Figure 6. Constitutive activation of PKA signaling accelerates cortex renewal and stem/progenitor recruitment in an androgen-dependent manner.

(A) Lineage-tracing studies showing change in centripetal cell turnover in adrenal cryosections from control (left) and DAdKO females (3 months). GFP and Tomato mark recombined and nonrecombined cells, respectively. Scale bars: 200 µm. (B) The rate of recombination in female adrenals was assessed by quantification of eGFP transcripts using qPCR. Lines in dot plots represent the mean relative quantification of eGFP expression (relative to the control counterparts) ± SEM. Statistical analyses were conducted by Student’s t test. (C) The rate of recombination in male adrenals was assessed by quantification of eGFP transcripts using qPCR. Lines in dot plots represent the mean relative quantification of eGFP expression (relative to the control counterparts) ± SEM. Statistical analyses were conducted by 1-way ANOVA followed by Bonferroni’s test. **P < 0.01. (D and E) qPCR analyses of subcapsular (Shh)/capsular (Gli1) progenitor markers, of ligand/receptor genes (Rspo3, Wnt4, Lrp5), WNT target genes (Axin2, Lef1), and Frzb WNT repressor. Lines in dot plots represent the mean quantification relative to WT 7-month-old mice of gene expression ± SEM. Statistical analyses were conducted by 1-way ANOVA followed by Bonferroni’s test. *P < 0.05, **P < 0.01, ***P < 0.001. The number of samples is indicated above dot plots.

Figure 7. Model describing the role of PKA signaling in adrenal zonation, cortex replenishment, and interplay with testicular androgen.

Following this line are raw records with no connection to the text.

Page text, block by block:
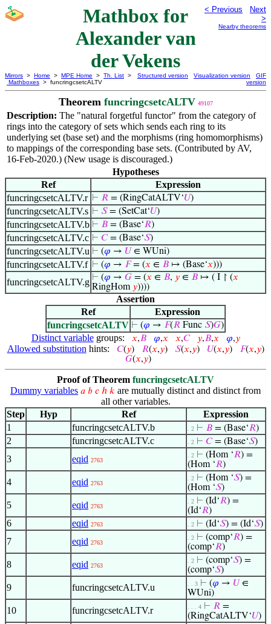
Mathbox for
Alexander van
der Vekens
< Previous
Next
>
Nearby theorems
Mirrors > Home > MPE Home > Th. List >
Mathboxes > funcringcsetcALTV
Structured version Visualization version
GIF
version
Theorem funcringcsetcALTV 49107
Description: The "natural forgetful functor" from the category of
rings into the category of sets which sends each ring to its
underlying set (base set) and the morphisms (ring homomorphisms)
to mappings of the corresponding base sets. (Contributed by AV,
16-Feb-2020.) (New usage is discouraged.)
Hypotheses
Ref
Expression
funcringcsetcALTV.r ⊢ 𝑅 = (RingCatALTV‘𝑈)
funcringcsetcALTV.s ⊢ 𝑆= (SetCat‘𝑈)
funcringcsetcALTV.b ⊢ 𝐵 = (Base‘𝑅)
funcringcsetcALTV.c ⊢ 𝐶= (Base‘𝑆)
funcringcsetcALTV.u ⊢ (𝜑 → 𝑈 ∈ WUni)
funcringcsetcALTV.f ⊢ (𝜑 → 𝐹= (𝑥 ∈ 𝐵 ↦ (Base‘𝑥)))
funcringcsetcALTV.g ⊢ (𝜑 → 𝐺 = (𝑥 ∈ 𝐵, 𝑦 ∈ 𝐵 ↦ ( I ↾ (𝑥
RingHom 𝑦))))
Assertion
Ref
Expression
funcringcsetcALTV ⊢ (𝜑 → 𝐹(𝑅 Func 𝑆)𝐺)
Distinct variablegroups: 𝑥,𝐵 𝜑,𝑥 𝑥,𝐶 𝑦,𝐵,𝑥 𝜑,𝑦
Allowed substitution hints: 𝐶(𝑦) 𝑅(𝑥,𝑦) 𝑆(𝑥,𝑦) 𝑈(𝑥,𝑦) 𝐹(𝑥,𝑦)
𝐺(𝑥,𝑦)
Proof of Theorem funcringcsetcALTV
Dummy variables 𝑎 𝑏 𝑐 ℎ 𝑘 are mutually distinct and distinct from
all other variables.
Step
Hyp Ref
Expression
1
funcringcsetcALTV.b . 2 ⊢ 𝐵 = (Base‘𝑅)
2 funcringcsetcALTV.c . 2 ⊢ 𝐶= (Base‘𝑆)
3 eqid 2763
. 2 ⊢ (Hom ‘𝑅) =
(Hom ‘𝑅)
4 eqid 2763
. 2 ⊢ (Hom ‘𝑆) =
(Hom ‘𝑆)
5 eqid 2763
. 2 ⊢ (Id‘𝑅) =
(Id‘𝑅)
6 eqid 2763 . 2 ⊢ (Id‘𝑆) = (Id‘𝑆)
7 eqid 2763
. 2 ⊢ (comp‘𝑅) =
(comp‘𝑅)
8 eqid 2763
. 2 ⊢ (comp‘𝑆) =
(comp‘𝑆)
9 funcringcsetcALTV.u . . 3 ⊢ (𝜑 → 𝑈 ∈
WUni)
10 funcringcsetcALTV.r . . . 4 ⊢ 𝑅 =
(RingCatALTV‘𝑈)
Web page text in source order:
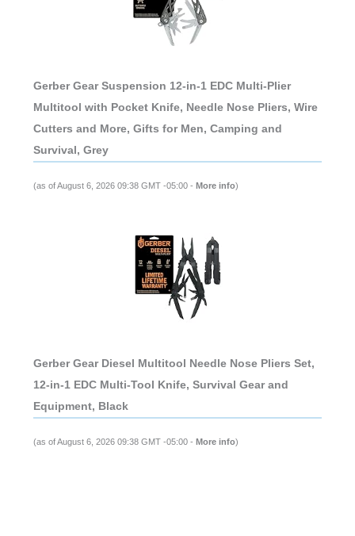
Gerber Gear Suspension 12-in-1 EDC Multi-Plier
Multitool with Pocket Knife, Needle Nose Pliers, Wire
Cutters and More, Gifts for Men, Camping and
Survival, Grey
(as of August 6, 2026 09:38 GMT -05:00 - More info)
Gerber Gear Diesel Multitool Needle Nose Pliers Set,
12-in-1 EDC Multi-Tool Knife, Survival Gear and
Equipment, Black
(as of August 6, 2026 09:38 GMT -05:00 - More info)
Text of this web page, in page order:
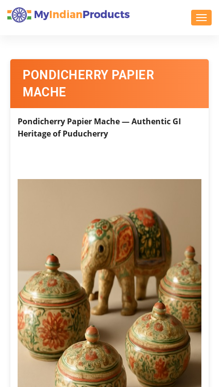
PONDICHERRY PAPIER
MACHE
Pondicherry Papier Mache — Authentic GI
Heritage of Puducherry
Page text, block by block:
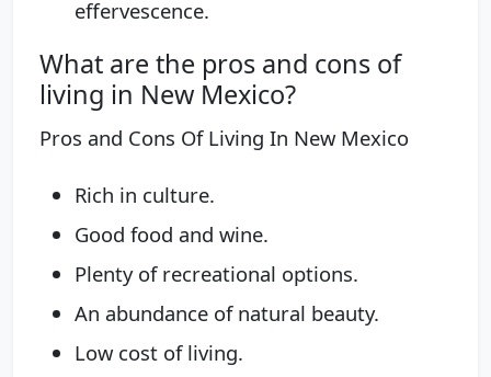
effervescence.
What are the pros and cons of
living in New Mexico?
Pros and Cons Of Living In New Mexico
Rich in culture.
Good food and wine.
Plenty of recreational options.
An abundance of natural beauty.
Low cost of living.
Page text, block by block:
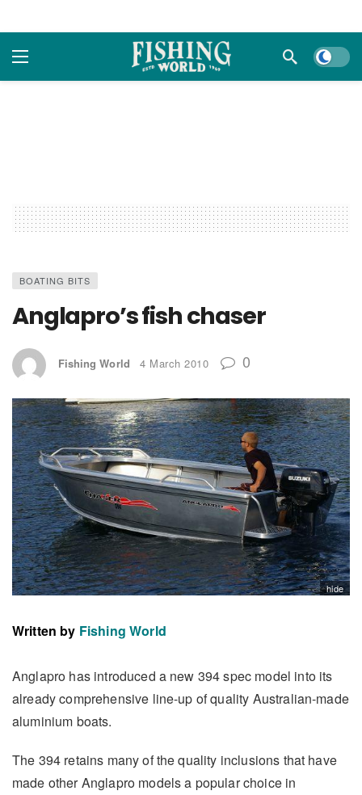
Dark
BOATING BITS
Anglapro’s fish chaser
Fishing World 4 March 2010 0
hide
Written by Fishing World
Anglapro has introduced a new 394 spec model into its
already comprehensive line-up of quality Australian-made
aluminium boats.
The 394 retains many of the quality inclusions that have
made other Anglapro models a popular choice in
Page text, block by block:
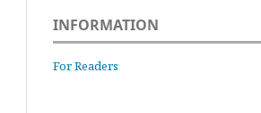
INFORMATION
For Readers
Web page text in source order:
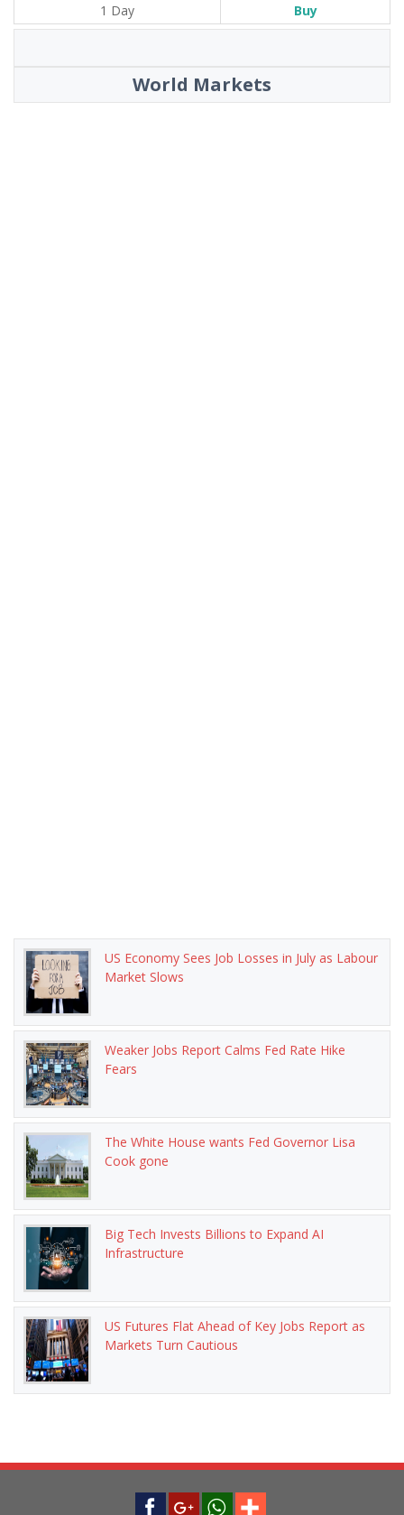
1 Day
Buy
World Markets
US Economy Sees Job Losses in July as Labour
Market Slows
Weaker Jobs Report Calms Fed Rate Hike
Fears
The White House wants Fed Governor Lisa
Cook gone
Big Tech Invests Billions to Expand AI
Infrastructure
US Futures Flat Ahead of Key Jobs Report as
Markets Turn Cautious
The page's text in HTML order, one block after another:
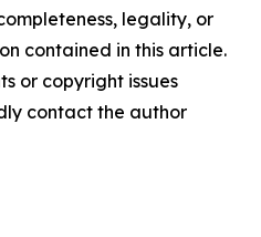
legality, or
contained in this article.
or copyright issues
contact the author
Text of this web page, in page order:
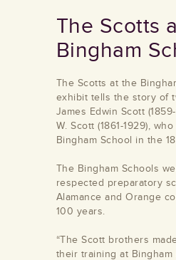
The Scotts
Bingham
The Scotts at the
exhibit tells the story of
James Edwin Scott
W. Scott (1861-1929),
Bingham School in the
The Bingham Schools
respected preparatory
Alamance and Orange
100 years.
“The Scott brothers
their training at Bingham
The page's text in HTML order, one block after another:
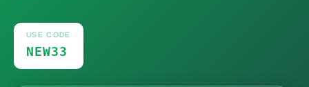
USE CODE
NEW33
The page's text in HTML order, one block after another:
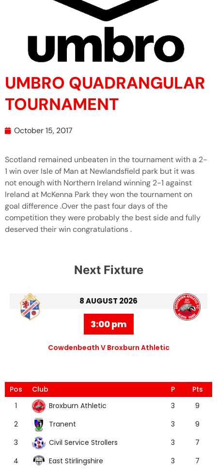
UMBRO QUADRANGULAR
TOURNAMENT
October 15, 2017
Scotland remained unbeaten in the tournament with a 2-
1 win over Isle of Man at Newlandsfield park but it was
not enough with Northern Ireland winning 2-1 against
Ireland at McKenna Park they won the tournament on
goal difference .Over the past four days of the
competition they were probably the best side and fully
deserved their win congratulations .
Next Fixture
8 AUGUST 2026
3:00 pm
Cowdenbeath V Broxburn Athletic
Pos Club P
Pts
1
Broxburn Athletic 3
9
2
Tranent 3
9
3
Civil Service Strollers 3
7
4
East Stirlingshire 3
7
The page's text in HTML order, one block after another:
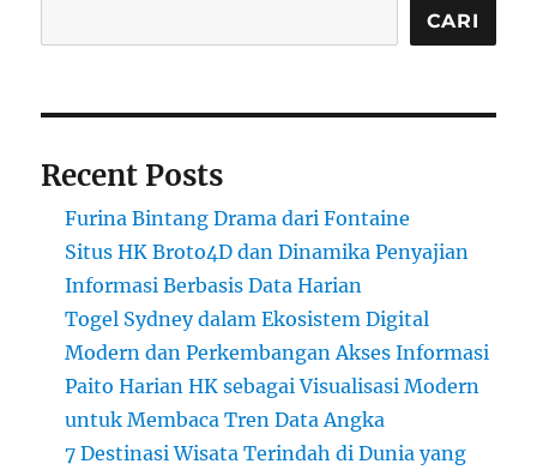
CARI
Recent Posts
Furina Bintang Drama dari Fontaine
Situs HK Broto4D dan Dinamika Penyajian
Informasi Berbasis Data Harian
Togel Sydney dalam Ekosistem Digital
Modern dan Perkembangan Akses Informasi
Paito Harian HK sebagai Visualisasi Modern
untuk Membaca Tren Data Angka
7 Destinasi Wisata Terindah di Dunia yang
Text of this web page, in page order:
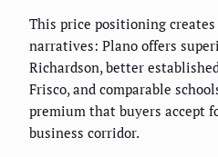
This price positioning
narratives: Plano offers
Richardson, better
Frisco, and comparable
premium that buyers accept
business corridor.
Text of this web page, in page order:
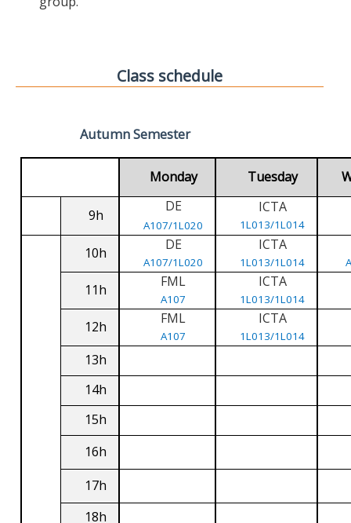
Class schedule
Autumn Semester
Monday Tuesday
9h
DE
A107/1L020
ICTA
1L013/1L014
10h DE
A107/1L020
ICTA
1L013/1L014
11h FML
A107
ICTA
1L013/1L014
12h FML
A107
ICTA
1L013/1L014
13h
14h
15h
16h
17h
18h
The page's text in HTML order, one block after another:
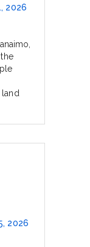
2026
2026
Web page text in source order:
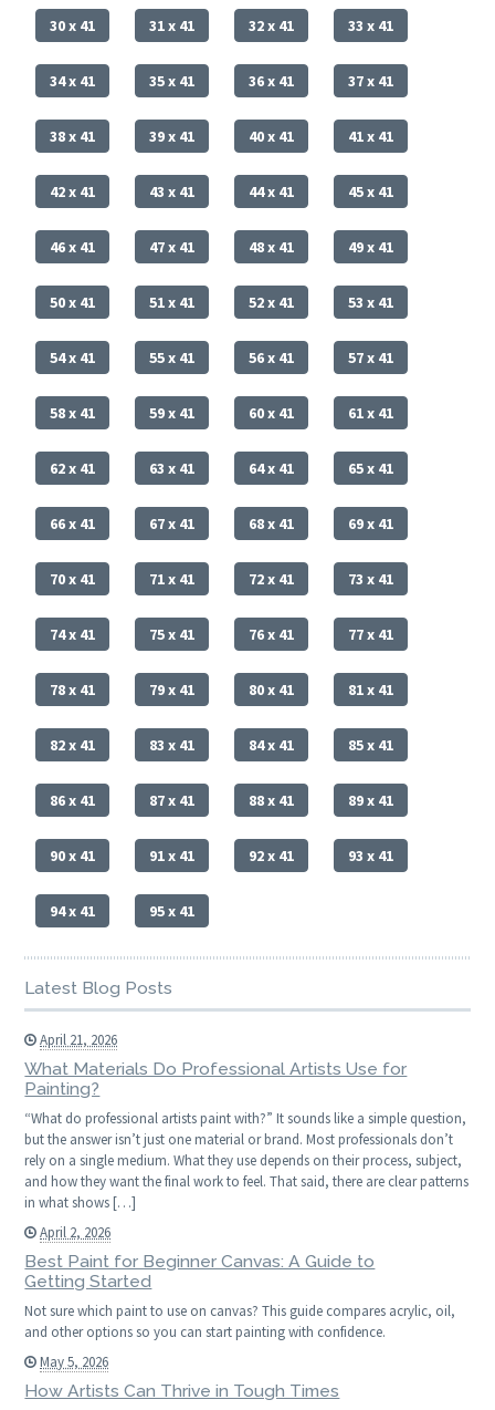
30 x 41 31 x 41 32 x 41 33 x 41
34 x 41 35 x 41 36 x 41 37 x 41
38 x 41 39 x 41 40 x 41 41 x 41
42 x 41 43 x 41 44 x 41 45 x 41
46 x 41 47 x 41 48 x 41 49 x 41
50 x 41 51 x 41 52 x 41 53 x 41
54 x 41 55 x 41 56 x 41 57 x 41
58 x 41 59 x 41 60 x 41 61 x 41
62 x 41 63 x 41 64 x 41 65 x 41
66 x 41 67 x 41 68 x 41 69 x 41
70 x 41 71 x 41 72 x 41 73 x 41
74 x 41 75 x 41 76 x 41 77 x 41
78 x 41 79 x 41 80 x 41 81 x 41
82 x 41 83 x 41 84 x 41 85 x 41
86 x 41 87 x 41 88 x 41 89 x 41
90 x 41 91 x 41 92 x 41 93 x 41
94 x 41 95 x 41
Latest Blog Posts
April 21, 2026
What Materials Do Professional Artists Use for
Painting?
“What do professional artists paint with?” It sounds like a simple question,
but the answer isn’t just one material or brand. Most professionals don’t
rely on a single medium. What they use depends on their process, subject,
and how they want the final work to feel. That said, there are clear patterns
in what shows […]
April 2, 2026
Best Paint for Beginner Canvas: A Guide to
Getting Started
Not sure which paint to use on canvas? This guide compares acrylic, oil,
and other options so you can start painting with confidence.
May 5, 2026
How Artists Can Thrive in Tough Times

Solid gray arrow shows the main process of cell renewal occurring through recruitment of Shh⁺ subcapsular progenitors that differentiate as zona glomerulosa (zG) cells. Dashed gray arrow shows alternative renewal pathway relaying on the recruitment of capsular Rspo3/Gli1⁺ stem/progenitor cells that are essential to maintain Shh and Wnt4 expression within subcapsular/zG cells and can, to a less extent, regenerate subcapsular progenitors. Large light green arrows symbolize the accelerated centripetal conversion of zG cells toward zona fasciculata (zF) identity and, subsequently, to cells with zona reticularis (zR) identity that eventually accumulate and expand (large dark green double-headed arrow) as cortex reaches critical size. Horizontal green bar–headed line and arrows show effects of constitutive PKA activation that represses zG identity and promotes zF and zR conversion. Horizontal blue arrows show positive effects of testicular androgen on maintaining stem/progenitor pools, at least, through increased activation of WNT/β-catenin signaling. Large orange arrow symbolizes the process of fetal X-zone formation occurring through recruitment of precursor cells maintaining FAdE active at E14.5, regardless of PKA activation.